My Secret Life as an Author
by Joshua Edward Smith
My self-published first novel had been out for a little more than a month, when my wife and I were walking to our favorite restaurant to meet friends for dinner. “Do you think…” I hesitated. “I mean maybe…” Oh, fuck it, I thought. “Would it be okay if I told them about my book?” I finally asked.
My wife shrugged. “I guess so,” she said. “I’m sure they can keep a secret.”
And there you have it. My secret life as an author. Where I am reduced to asking my wife for permission to tell close friends about the fact that I wrote a novel. Sigh.
We will be at a party, and someone will ask, “So, anything new?” And I’ll think, Hell yes! I wrote a fucking novel!, but I’ll say “Work’s been busy. You know, same old, same old.” Sigh.
So the dinner was great. We talked about all sorts of things, and the whole time I’m wondering if there might be a good chance to drop my little bombshell. Finally, the topic turns to the education of our children, which apparently now includes a reading technique in which the children are constantly required to stop reading. Or something. I didn’t exactly follow, because the adrenaline was building in my bloodstream. And then like Ralphie in A Christmas Story, peering up from the top of the slide at Santa, I blurted out my version of the “I want a Red Rider…” speech: “I wrote a novel.” (My speech wasn’t nearly as long as Ralphie’s speech, obviously. But I delivered it with the same passion.)
They looked at me across the booth, mouths agape. I should probably mention that one of these friends is a college English professor. “You what?” “A novel?” “When?” “Why didn’t you tell us?” “Is it done?” “What’s it called?” “What’s it about?” “You’ll put your eye out, kid.” (Okay, maybe not that last one). A dozen questions fired off in such quick succession, I didn’t get to answer any of them.
At this point, I’m glowing, I suspect. I start telling them about it, and decide that’s too hard, so I pull out my phone and find the book on Amazon, and hand my phone over so they can read the blurb, and see the cover and everything.
I don’t consider my novel erotica. It’s a love story, involving people who really like to have sex. Kinky sex. And there’s my problem in a nutshell: my novel that dives deep into the human mind, and uses physics metaphors to explore human bonds, and generally takes the reader on an emotional roller coaster—none of that matters, because it’s a sex book.
And even in literature, which is supposed to be free and honest and pure—even there, sex is taboo. If people enjoy sex, or have unusual sexual interests, or are motivated by sex, then your book is something that must be hidden from the children. And the PTA. And everybody else you know “in real life.” Thank God for Twitter.
My Twitter identity is pretty neatly cleaved off from my “in real life” identity. So on Twitter, I’m free to be an author, and talk about writing, and be the person who wrote a sexy book. And I extended my Twitter identity to a blog, so I can drill down deeper and talk about my process, and my myriad marketing efforts, and all the strange and horrible things I’m learning about being a self-published author in the time of Amazon.

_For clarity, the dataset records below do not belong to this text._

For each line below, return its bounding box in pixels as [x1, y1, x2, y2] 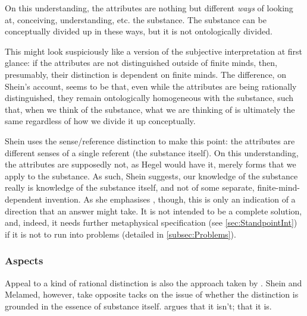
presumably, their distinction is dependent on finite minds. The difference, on [5, 68, 286, 80]
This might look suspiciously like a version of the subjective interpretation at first [5, 45, 303, 57]
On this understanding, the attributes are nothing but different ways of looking [5, 2, 293, 14]
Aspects [5, 253, 43, 268]
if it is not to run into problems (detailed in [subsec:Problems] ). [5, 227, 236, 240]
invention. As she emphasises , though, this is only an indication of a [45, 192, 296, 205]
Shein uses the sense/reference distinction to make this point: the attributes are [5, 134, 295, 147]
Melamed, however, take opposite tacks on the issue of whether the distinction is [5, 288, 299, 301]

I signed a copy of my book and gave it to my friend, the college English professor. My wife made her swear to hide it from her children, because she desperately wants to help my kids avoid the “Your dad writes porn” scandal. My friend loved it. She told me it made her think of the Nadine Gordimer quote, “Write as if you were already dead.” She said she was proud of me for embracing that ethic.
I published my book under my real name. I had already sworn to my wife that I wouldn’t talk about my book on Facebook where her friends would see. And I promised to keep it a secret from everyone who would be as mortified as she that her husband wrote porn. (I didn’t write porn, dammit!) But I just couldn’t bear to not put my real name on my baby. That was a bridge too far, so my actual full name is blazoned across the cover of my book. And someday, probably, word will get out in this little town that the Joshua Edward Smith they all know is the same Joshua Edward Smith that wrote that dirty physics book. But as long as it isn’t my fault when it happens, I think my wife will probably forgive me.
So that’s when this writer went wrong. I went wrong by telling the story that was spilling out of my head. By writing as if I were already dead. By letting my characters be who they are, and letting them tell me what happens because of that. And so I’ve created a work that I’m immensely proud of, but have to hide from everyone I know “in real life.” Sigh.